Central is an installation by Alvie McKree at the far end. It's a darkened grotto full of handmade and appropriated objects of many different cultural sources, arranged with the kind of shrine-like bling people often employ for things we hold of symbolic value. An overdressed gothic fantasia, complete with large gilt frames, it melds excess cheapness with reverence - guaranteed to appeal to those from Boganville. As a whole it was too decorative for my tastes but is certainly seductive.
A particularly nice pairing in the exhibition are works by Sofia Tekela-Smith and FIona Pardington. Tekela-Smith's slim black bust sculpture, makes personal through adornment the archetypal domestic exotica of the silhouette of a black person.
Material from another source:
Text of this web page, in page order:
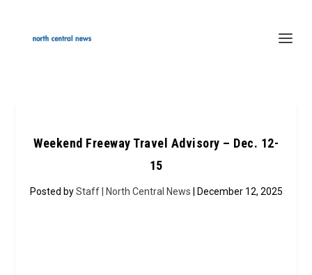
Weekend Freeway Travel Advisory – Dec. 12-
15
Posted byStaff | North Central News | December 12, 2025

Fiona Pardington's photograph is of a black plaster life cast of the head of a Samoan chief Tou Taloa, made in 1839 by the French. In their elegant reappropriation both have a grace and peace about them.
Leading public engagement with the exhibition is Typeface, a work by Maila Urale (with Johann Nortje), providing a physical conversation between visitor and artwork. As White Night bore out, there's quite a lot of this kind of digital art around - your movement effecting the abstraction before you on a screen. Much I find banal and a little empty, but Typeface successfully turns viewer into dancer. It gets you thinking and feeling with your body. Inspired by Polynesian tattoo designs, Urale uses the punctuation marks to be found on your keyboard for her patterns, suggestive of a coded conversation, and reminiscent of Len Lye's handmade painted film work. The viewer appears as a purple silhouette within the mesh, their presence activating some irresistible audio beats.
As for White Night, there's no reason why this programme, which can be found all the world wouldn't with some big picture vision work marvellously in Wellington. This is the kind of event which sees the public come to own and love their city and their galleries. I have no doubt many return year around, having discovered what pleasures are consistently, but more quietly, on offer in our galleries.
MUST SEE
A young and an old pro from Auckland tee off together in this playful installation. Watkins' depicts his father's golf club in digital prints and watercolours, and Thomas (of the now defunct Snake Pit Gallery) provides his take on pinball games, plus thatching inspired by a Rarotongan residency.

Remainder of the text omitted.